Congressional Republicans are not ruling out raising the gas tax to keep afloat the broke Highway Trust Fund… (WashingtonExaminer)
I assure you I was going to predict this before it hit the news yesterday, but I can’t prove it. I never even tweeted about it. Oh well.
I first blogged about the growing road tax problem over three years ago (wow, that’s like forever in blog-years), and not much has changed since then. It’s been over two years since I blogged about the increase in US oil production, and not much has changed about that, either, except that the oil markets finally responded and dropped like 50% in the last few months.
A couple months in I started wondering if the corresponding drop in gas prices, which I don’t expect to reverse any time soon, would give Congress more appetite for a gas tax increase. The per-gallon funding system is still increasingly broken, but it’s only like 18 cents a gallon. That was a lot when prices were, like, 60 cents before adding that tax. But we’ve seen 300-400 cents now! Prices have dropped like 150 cents from the levels customers have gotten used to, so what’s, say, 9 cents back the other direction? That would immediately give the fund a 50% boost, extending the broken model out for at least several election cycles.

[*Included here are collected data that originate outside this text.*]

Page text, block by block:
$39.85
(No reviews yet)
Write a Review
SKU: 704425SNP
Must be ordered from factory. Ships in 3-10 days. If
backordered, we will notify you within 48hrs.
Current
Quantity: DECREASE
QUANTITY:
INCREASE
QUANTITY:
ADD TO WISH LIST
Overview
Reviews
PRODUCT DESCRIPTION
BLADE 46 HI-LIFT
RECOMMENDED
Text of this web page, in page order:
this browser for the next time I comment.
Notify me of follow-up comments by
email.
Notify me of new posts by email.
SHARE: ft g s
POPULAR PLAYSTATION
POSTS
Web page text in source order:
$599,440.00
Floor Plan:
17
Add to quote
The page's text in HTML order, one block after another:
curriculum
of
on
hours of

Yeah, yeah, Republicans taking over Congress, Republicans will never increase taxes. Yeah, right. The road tax is one of the more reasonable federal taxes out there (not that there’s a super high bar there), and the numbers just don’t add up anymore. Once they accept it the politicians will come up with any number of justifications. “It’s better than a Big Brother per-mile tax.” Or maybe they’ll extract some sort of concession that theoretically reduces construction union power to theoretically reduce ongoing maintenance costs or something. Or maybe they’ll just hide it in a spending bill somewhere with a graduated increase that hopefully won’t get noticed too intently.

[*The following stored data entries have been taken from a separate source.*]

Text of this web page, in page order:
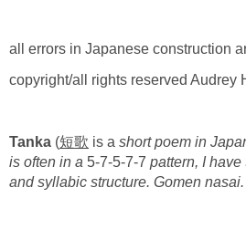
all errors in Japanese construction
copyright/all rights reserved Audrey
Tanka (短歌 is a short poem in
is often in a 5-7-5-7-7 pattern, I
and syllabic structure. Gomen nasai.
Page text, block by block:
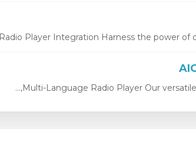
Radio Player Integration Harness the power of
Multi-Language Radio Player Our
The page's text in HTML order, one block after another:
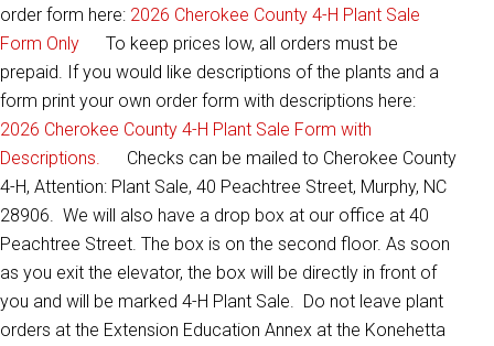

It’ll give people something to complain about when prices go back up, but, hey, they’re going to complain about that no matter what even as they buy more fuel-efficient vehicles that more than offset it. It’ll give Tea Partiers something to complain about while they drive on the federally funded highways to get to their rallies about how the establishment Republicans are so unacceptably compromising of Big Government, which, again, they’re going to complain about anyway.
And the government will still pay people to Build The Roads. And the unsustainably subsidized suburban sprawl will sustain itself a little while longer. And life will go on.